You can only crawl websites that use the secure communication protocol, Hypertext Transfer Protocol Secure (HTTPS). If you receive an error when crawling a website, it could be that the website is blocked from crawling.
When selecting websites to index, you must adhere to the Amazon Acceptable Use Policy and all other Amazon terms. Remember that you must only use the Amazon Kendra web crawler to index your own webpages, or webpages that you have authorization to index.
ExampleMetadata: fixture=_generated
Examples
// The code below shows an example of how to instantiate this type.
// The values are placeholders you should change.
using Amazon.CDK.AWS.Kendra;
var webCrawlerUrlsProperty = new WebCrawlerUrlsProperty {
SeedUrlConfiguration = new WebCrawlerSeedUrlConfigurationProperty {
SeedUrls = new [] { "seedUrls" },
// the properties below are optional
WebCrawlerMode = "webCrawlerMode"
},
SiteMapsConfiguration = new WebCrawlerSiteMapsConfigurationProperty {
SiteMaps = new [] { "siteMaps" }
}
};
Synopsis
Constructors
WebCrawlerUrlsProperty() |
Properties
SeedUrlConfiguration | Configuration of the seed or starting point URLs of the websites you want to crawl. |
SiteMapsConfiguration | Configuration of the sitemap URLs of the websites you want to crawl. |
Constructors
WebCrawlerUrlsProperty()
public WebCrawlerUrlsProperty()
Properties
SeedUrlConfiguration
Configuration of the seed or starting point URLs of the websites you want to crawl.

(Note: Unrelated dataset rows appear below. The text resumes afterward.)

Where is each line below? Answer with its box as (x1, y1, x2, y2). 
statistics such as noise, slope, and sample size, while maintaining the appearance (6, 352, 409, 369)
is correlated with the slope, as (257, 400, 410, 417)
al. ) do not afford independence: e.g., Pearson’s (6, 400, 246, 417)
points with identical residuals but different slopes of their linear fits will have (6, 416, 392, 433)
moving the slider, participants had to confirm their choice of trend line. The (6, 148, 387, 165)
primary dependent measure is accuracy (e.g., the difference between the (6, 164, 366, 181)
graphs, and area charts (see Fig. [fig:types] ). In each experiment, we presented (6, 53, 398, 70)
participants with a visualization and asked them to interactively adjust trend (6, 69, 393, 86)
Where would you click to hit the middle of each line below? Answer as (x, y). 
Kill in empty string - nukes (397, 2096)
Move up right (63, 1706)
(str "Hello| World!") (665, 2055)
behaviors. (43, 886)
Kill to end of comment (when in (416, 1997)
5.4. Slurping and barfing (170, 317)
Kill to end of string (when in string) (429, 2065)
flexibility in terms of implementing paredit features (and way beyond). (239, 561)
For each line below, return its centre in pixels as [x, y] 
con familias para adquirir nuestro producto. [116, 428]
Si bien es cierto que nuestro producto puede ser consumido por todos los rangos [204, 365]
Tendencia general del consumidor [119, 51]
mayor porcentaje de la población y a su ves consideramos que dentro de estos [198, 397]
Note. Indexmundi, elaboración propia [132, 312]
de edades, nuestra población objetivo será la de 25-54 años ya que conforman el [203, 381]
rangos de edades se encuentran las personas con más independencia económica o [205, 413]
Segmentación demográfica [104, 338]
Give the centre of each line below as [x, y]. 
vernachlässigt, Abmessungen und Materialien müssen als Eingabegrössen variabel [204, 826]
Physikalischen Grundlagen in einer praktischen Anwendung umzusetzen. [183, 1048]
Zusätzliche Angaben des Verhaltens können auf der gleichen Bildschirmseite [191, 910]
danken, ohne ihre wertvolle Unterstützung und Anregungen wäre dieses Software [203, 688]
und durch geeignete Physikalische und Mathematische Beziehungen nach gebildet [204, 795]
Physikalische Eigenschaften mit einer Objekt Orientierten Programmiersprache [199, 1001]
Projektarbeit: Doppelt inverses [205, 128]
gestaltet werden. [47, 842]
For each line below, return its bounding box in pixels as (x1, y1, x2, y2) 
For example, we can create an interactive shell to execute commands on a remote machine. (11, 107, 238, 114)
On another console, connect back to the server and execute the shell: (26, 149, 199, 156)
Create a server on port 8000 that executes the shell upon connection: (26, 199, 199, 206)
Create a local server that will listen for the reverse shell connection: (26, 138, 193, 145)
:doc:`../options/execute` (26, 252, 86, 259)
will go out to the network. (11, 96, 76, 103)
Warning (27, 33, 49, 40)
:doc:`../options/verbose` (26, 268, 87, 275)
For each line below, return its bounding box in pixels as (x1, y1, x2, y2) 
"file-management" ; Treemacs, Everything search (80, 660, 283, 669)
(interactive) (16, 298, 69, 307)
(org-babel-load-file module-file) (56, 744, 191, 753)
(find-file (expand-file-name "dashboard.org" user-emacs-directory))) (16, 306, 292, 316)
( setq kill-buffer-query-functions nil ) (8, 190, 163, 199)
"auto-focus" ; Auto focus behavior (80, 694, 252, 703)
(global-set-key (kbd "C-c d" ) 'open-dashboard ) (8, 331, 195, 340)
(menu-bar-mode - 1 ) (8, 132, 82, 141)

public object SeedUrlConfiguration { get; set; }
Property Value
System.Object
Remarks
You can choose to crawl only the website host names, or the website host names with subdomains, or the website host names with subdomains and other domains that the web pages link to.
You can list up to 100 seed URLs.
SiteMapsConfiguration
Configuration of the sitemap URLs of the websites you want to crawl.
public object SiteMapsConfiguration { get; set; }
Property Value
System.Object
Remarks
Only URLs belonging to the same website host names are crawled. You can list up to three sitemap URLs.